# ðŸ¤— x ðŸ¦¾: Training SmolVLA with LeRobot for Carrot Pick-and-Place

Welcome to the **LeRobot SmolVLA training notebook** for the carrot pick-and-place task!

This notebook trains a `SmolVLA` policy using your recorded dataset from the `gpt-act` repo.

For official Lerobot SmolVLA notebook visit here:
https://colab.research.google.com/github/huggingface/notebooks/blob/main/lerobot/training-smolvla.ipynb

## Requirements
- A HuggingFace dataset repo ID (e.g., `your-username/so101-pick-and-place-carrot`)
- Optional: [wandb](https://wandb.ai/) account for training visualization
- Recommended: GPU runtime (NVIDIA A100) for faster training

## Expected Training Time
Training for 20,000 steps takes **~5 hours on an NVIDIA A100**.
Note: SmolVLA requires >20k steps for good performance. 20k is an undertrained example.

## Instructions
1. **Update `--dataset.repo_id`** to match your HuggingFace dataset.
2. **Update `--policy.repo_id`** to where you want the trained model uploaded.
3. **Update the output directory** if you want to change where checkpoints are saved.
4. Run all cells in order.

## Install conda
Bootstrap a full Conda environment inside Google Colab.

In [None]:
!pip install -q condacolab
import condacolab
condacolab.install()

## Mount Google Drive
Persist checkpoints across Colab sessions by mounting Google Drive.

In [None]:
from google.colab import drive
drive.mount('/content/drive')

## Install LeRobot
Clone LeRobot, install FFmpeg, and install the base package.

In [None]:
!git clone https://github.com/huggingface/lerobot.git
!conda install ffmpeg=7.1.1 -c conda-forge
!cd lerobot && pip install -e .

## Weights & Biases login
Log into W&B for experiment tracking (optional).

In [None]:
!wandb login

## Install SmolVLA dependencies
Install transformers and other SmolVLA-specific packages.

In [None]:
!cd lerobot && pip install -e ".[smolvla]"

## Start Training SmolVLA

**UPDATE THESE VALUES:**
- `--dataset.repo_id`: Your HuggingFace dataset ID (e.g., `your-username/so101-pick-and-place-carrot`)
- `--policy.repo_id`: Where to upload the trained policy (e.g., `your-username/smolvla_so101_pick_and_place_carrot`)
- `--output_dir`: Google Drive path for checkpoints

**Training Options:**
- `--batch_size=64`: Number of samples per training step (reduce if OOM)
- `--steps=20000`: Total training steps (increase to 100k-200k for production)
- `--rename_map`: Maps camera names from dataset to model's expected names
- `--policy.empty_cameras=1`: Tells model to expect 1 empty camera slot

In [None]:
!lerobot-train \
  --policy.path=lerobot/smolvla_base \
  --dataset.repo_id=sangam-101/so101-pick-and-place-carrot \
  --batch_size=64 \
  --steps=20000 \
  --policy.repo_id=sangam-101/smolvla_so101_pick_and_place_carrot \
  --output_dir=/content/drive/MyDrive/lerobot_runs/smolvla_so101_pick_and_place_carrot \
  --job_name=smolvla_so101_pick_and_place_carrot \
  --policy.device=cuda \
  --wandb.enable=true \
  --rename_map='{"observation.images.top": "observation.images.camera1","observation.images.wrist": "observation.images.camera2"}' \
  --policy.empty_cameras=1

## Login to HuggingFace Hub
After training completes, log in to upload the model.

In [None]:
!hf auth login

## Upload Model to HuggingFace

**UPDATE THESE VALUES:**
- First argument: Your policy repo ID
- Second argument: Path to the trained checkpoint (update step number if different)
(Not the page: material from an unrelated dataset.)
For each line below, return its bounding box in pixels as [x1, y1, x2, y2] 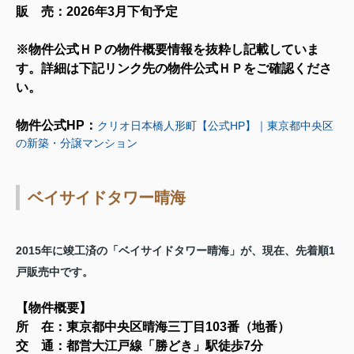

By default, this uploads the checkpoint at step 20,000. Update if you trained for more steps.

In [None]:
!hf upload sangam-101/smolvla_so101_pick_and_place_carrot \
  /content/drive/MyDrive/lerobot_runs/smolvla_so101_pick_and_place_carrot/checkpoints/20000/pretrained_model

## Training Complete!

Your SmolVLA policy is now trained and uploaded to HuggingFace.

### Next Steps:
1. Update `scripts/run_inference_smolvla_pick_and_place.py` in `gpt-act` with your policy repo ID
2. Run inference on your robot:
   ```bash
   cd gpt-act
   source setup.sh
   python scripts/run_inference_smolvla_pick_and_place.py
   ```

**Note:** SmolVLA models trained for only 20k steps are undertrained and may not perform well. For production use, train for 100k-200k steps with a smaller batch size (e.g., 32) if memory allows.